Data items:
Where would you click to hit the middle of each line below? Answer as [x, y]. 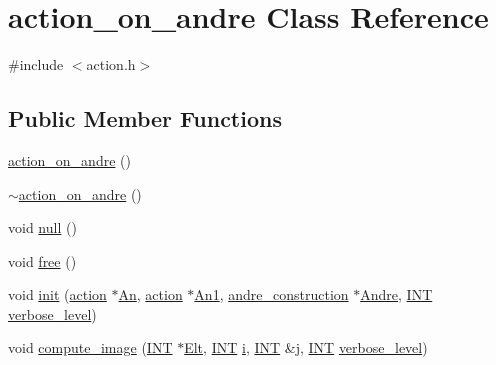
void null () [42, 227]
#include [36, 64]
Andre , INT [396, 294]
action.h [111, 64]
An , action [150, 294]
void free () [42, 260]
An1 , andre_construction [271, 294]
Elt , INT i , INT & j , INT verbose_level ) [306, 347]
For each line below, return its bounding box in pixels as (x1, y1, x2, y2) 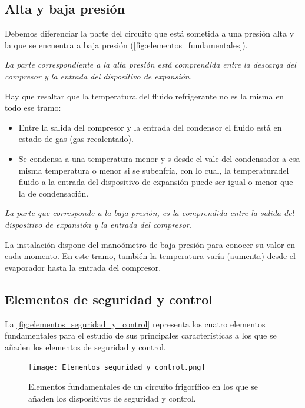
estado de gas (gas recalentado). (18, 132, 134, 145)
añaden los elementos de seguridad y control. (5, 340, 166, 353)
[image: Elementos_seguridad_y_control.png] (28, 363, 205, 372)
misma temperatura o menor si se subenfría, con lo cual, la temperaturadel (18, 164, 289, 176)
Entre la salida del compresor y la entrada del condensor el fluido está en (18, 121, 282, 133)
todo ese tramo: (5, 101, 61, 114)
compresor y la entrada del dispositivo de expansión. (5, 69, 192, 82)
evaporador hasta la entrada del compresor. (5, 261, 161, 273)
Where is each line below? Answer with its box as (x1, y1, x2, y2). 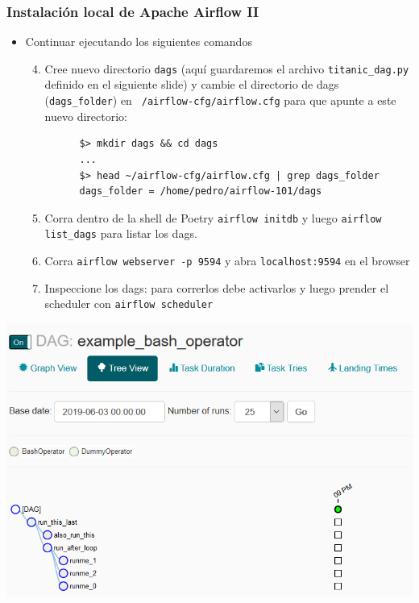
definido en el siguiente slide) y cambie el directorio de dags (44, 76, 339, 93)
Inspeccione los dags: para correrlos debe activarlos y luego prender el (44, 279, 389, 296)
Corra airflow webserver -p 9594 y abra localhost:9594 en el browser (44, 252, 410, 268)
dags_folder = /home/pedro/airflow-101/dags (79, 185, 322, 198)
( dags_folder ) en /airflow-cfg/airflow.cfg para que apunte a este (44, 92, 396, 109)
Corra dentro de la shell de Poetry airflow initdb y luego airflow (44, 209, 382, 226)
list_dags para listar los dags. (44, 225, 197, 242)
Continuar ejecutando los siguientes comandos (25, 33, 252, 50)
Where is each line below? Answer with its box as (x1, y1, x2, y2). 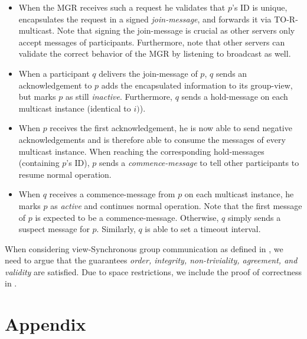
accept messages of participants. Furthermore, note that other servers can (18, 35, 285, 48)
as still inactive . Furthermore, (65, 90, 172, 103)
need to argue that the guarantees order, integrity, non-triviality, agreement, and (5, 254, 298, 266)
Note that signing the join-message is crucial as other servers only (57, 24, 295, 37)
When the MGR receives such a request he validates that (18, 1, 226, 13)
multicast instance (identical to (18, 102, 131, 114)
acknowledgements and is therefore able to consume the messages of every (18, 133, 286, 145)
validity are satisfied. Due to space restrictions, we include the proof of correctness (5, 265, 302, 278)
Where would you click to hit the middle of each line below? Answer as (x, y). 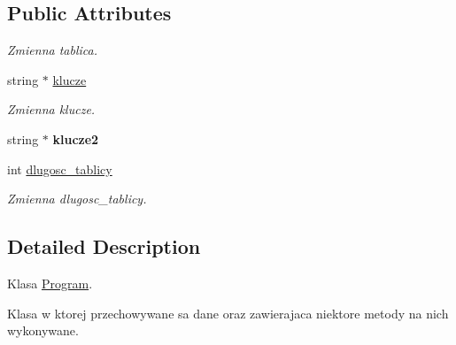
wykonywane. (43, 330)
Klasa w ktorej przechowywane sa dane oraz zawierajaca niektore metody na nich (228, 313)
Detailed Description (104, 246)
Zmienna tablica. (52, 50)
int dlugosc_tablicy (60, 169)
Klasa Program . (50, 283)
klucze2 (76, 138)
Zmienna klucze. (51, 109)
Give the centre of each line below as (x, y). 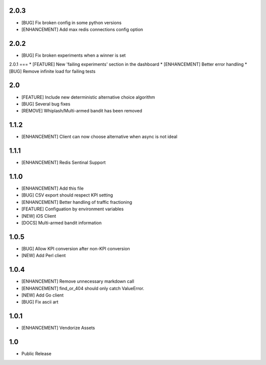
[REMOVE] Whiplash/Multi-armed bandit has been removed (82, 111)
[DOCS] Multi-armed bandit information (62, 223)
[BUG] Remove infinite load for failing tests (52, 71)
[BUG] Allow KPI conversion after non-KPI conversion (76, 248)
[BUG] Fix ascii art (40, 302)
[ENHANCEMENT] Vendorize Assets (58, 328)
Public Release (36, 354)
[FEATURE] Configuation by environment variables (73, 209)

- _DIRECTIONS_:
Where a line of the entries contains the word "luego", copy that line.

- _SOLUTION TO THIS TASK_:
Inspeccione los dags: para correrlos debe activarlos y luego prender el (44, 279, 389, 296)
Corra dentro de la shell de Poetry airflow initdb y luego airflow (44, 209, 382, 226)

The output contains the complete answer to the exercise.